サイズ | w 1200 d 600 h 700(組立て後の完成サイズ) |
仕様 | オイル塗装 |
環境問題だとか、国産材活用だとか、そんな難しい話ではなくて、山と街の関係を自然に伝えれば、無理なく楽しく森の事を考え地域の素材を使う仕組みが整うはずです。
でも、簡単にデザインをしてしまうと長続きしないな、とも考えて少し図面提案を待ってもらいました。なぜ長続きしないのか?というと、多くの場合、出来上がった製品にエネルギーをかけすぎて、販売実績がそのプロジェクトの可否を決めてしまうからです。
「正直、このプロジェクトのアイテムはそんなに簡単に売れないぞ。」これまでの経験値からくるモヤモヤした感じがありました。だから、最初に関わる人がすべて自分の責任で参加できる仕組みを作りたいと考えたのです。長続きしないと成果に繋がらない。
このプロジェクトの特徴は、森林事業者を含む作り手から、実際に使う方々までがすべて当事者として関わる事です。購入者は1泊2日で岐阜の山へ冒険旅行に出かけます。自分の道具が作られる木がどこで生まれ、育ち、加工され、届くのか。そのすべてを体験することで、プロジェクトの一員となるのです。冒険旅行の参加費も、デスク価格に含まれていて、なんと業界のタブー「それぞれの報酬」までオープンにしました。
デスクは3つのパーツで成り立っていて、使い手の成長や変化に対応できるような組み立てが可能です。傷も汚れも、使ってゆくうちにその人の一部となりますから、長く使うほど、自分の道具になってくれるでしょう。
ほんの少し前まで、住む家の木は、近くの山から調達しました。売り手であるショップからはじまった「なぜ」が、上流の林業から下流に住む使い手まで、当事者としてつながるコダマプロジェクトになりました。

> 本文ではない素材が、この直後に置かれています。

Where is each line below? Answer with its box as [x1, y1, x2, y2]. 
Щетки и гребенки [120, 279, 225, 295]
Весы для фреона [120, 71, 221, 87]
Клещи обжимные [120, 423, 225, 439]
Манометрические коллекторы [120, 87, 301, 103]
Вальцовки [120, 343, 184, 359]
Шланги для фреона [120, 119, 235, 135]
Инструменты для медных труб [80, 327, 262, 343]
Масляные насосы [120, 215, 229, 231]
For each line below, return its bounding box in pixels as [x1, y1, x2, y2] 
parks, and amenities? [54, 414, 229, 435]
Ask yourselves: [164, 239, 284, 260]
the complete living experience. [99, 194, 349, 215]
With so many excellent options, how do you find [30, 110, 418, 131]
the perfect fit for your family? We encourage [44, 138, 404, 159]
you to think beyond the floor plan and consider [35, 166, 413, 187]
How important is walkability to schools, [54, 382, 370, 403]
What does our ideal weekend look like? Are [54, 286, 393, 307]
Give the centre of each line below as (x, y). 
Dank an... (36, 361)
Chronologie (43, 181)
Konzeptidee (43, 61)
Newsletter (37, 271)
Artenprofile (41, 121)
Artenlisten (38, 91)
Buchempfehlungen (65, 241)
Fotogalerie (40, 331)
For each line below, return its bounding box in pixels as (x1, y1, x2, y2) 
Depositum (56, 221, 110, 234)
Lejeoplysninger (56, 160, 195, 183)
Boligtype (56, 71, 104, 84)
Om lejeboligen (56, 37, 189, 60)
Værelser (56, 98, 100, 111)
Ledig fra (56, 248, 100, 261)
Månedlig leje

コダマプロジェクトには、上流から下流までたくさんのメンバーが関わっています。
販売を担当する下流のインテリアショップ「CONNECT(みずのかぐ)」の水野が発案者として、上流の木工所「然」、集成材工場「山口工業」、林業「山共」とつながり、上流の豊富な針葉樹を使った家具を、下流の人に使ってもらいたいと考え、意を決して村澤さんに相談に行きました。
そんな僕たちに村澤さんが言いました。
「受けてもいいけど、一年は家具の図面は描きませんよ。」
村澤さんがなんとかしてくれると思っていた僕の頭は真っ白になりました。
そこから村澤さんも含めて、全メンバーでとにかく毎月集まることになりました。
はじめは村澤さんに家具のデザインをお願いに行ったつもりでしたが、ミーティングを重ねるほどに、僕たちの話はあちこちに脱線し、遠回りをしました。
「誰のために、何を作ればいいのか。」
「下流の人に、上流の山のことをどうやって伝えるのか。」
「使い手(購入者)をどうやってプロジェクトの当事者にするのか。」
会うたびに「このプロジェクトが必要なのか」を、一心不乱に話しあうようになりました。それぞれの思いを出し合い、お酒もたくさん飲みました。

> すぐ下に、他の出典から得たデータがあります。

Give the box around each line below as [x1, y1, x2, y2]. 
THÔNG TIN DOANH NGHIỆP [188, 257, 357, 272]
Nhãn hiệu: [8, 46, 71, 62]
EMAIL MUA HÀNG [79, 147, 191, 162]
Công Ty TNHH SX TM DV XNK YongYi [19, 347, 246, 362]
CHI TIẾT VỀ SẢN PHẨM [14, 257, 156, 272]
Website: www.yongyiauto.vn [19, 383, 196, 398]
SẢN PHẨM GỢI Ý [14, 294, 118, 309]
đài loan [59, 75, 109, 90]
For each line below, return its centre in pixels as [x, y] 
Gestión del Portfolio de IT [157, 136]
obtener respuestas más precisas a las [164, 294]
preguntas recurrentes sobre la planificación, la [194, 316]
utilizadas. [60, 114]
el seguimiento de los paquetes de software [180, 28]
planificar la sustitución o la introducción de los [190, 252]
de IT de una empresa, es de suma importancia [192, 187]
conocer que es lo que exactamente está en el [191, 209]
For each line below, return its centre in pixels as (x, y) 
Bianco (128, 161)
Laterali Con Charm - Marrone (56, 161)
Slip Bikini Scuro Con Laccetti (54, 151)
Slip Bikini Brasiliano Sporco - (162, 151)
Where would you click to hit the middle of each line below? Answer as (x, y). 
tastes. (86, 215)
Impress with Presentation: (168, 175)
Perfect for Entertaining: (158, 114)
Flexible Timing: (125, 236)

約一年が過ぎたころ、前代未聞のアイテムのアウトラインが浮上してきました。
上流の針葉樹(杉)でできた学習机を「合宿付き」で販売して、実際に山を体験してもらおう!というものです。もうこのころのミーティングは、メンバーはみんなノリノリです。
そうして村澤さんが、やっと書いてくれた「コダマデスク」のデザインは、一年みんなで話したことを、あたたかく包んでくれる素敵なデザインでした。メンバー全員が一目で大好きになりました。

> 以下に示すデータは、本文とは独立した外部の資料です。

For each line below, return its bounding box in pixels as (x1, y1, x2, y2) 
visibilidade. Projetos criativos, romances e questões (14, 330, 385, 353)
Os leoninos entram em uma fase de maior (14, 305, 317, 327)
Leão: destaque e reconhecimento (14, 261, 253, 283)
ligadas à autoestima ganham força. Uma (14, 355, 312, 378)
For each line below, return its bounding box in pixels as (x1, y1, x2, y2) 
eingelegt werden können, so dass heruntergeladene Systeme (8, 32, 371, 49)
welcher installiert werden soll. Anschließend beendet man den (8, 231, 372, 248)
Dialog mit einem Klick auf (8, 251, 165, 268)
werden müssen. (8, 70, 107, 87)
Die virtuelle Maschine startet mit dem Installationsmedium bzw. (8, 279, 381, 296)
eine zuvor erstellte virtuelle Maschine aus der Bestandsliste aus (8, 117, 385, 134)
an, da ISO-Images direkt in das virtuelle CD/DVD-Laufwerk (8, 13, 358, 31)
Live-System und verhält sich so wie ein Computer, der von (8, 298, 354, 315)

コダマデスクを購入したご家族が参加する、一泊二日の「コダマの冒険旅行」は東白川村「ふるさと企画」が担当し、「山は、楽しく・かっこよく・おいしい!」プログラムをたくさんの親子が体験してくれています。
そしてコダマプロジェクトは、現在第2段階へ進んでいます。
上流の木を使った「建築」のプロジェクトがはじまり、新しいメンバーが参加してくれています。新商品開発も「コダマベッド」をはじめ、学生の「デザインコンペ」募集もはじまりました。
村澤さんと取り組むこのコダマプロジェクトが、日本の各地に飛び火し、コダマメンバーが増えていけば、日本の山や木材を取り巻く環境変わるかもしれない。が、参加するメンバーの「ワクワク」がプロジェクトの大切な要素であることは間違いありません。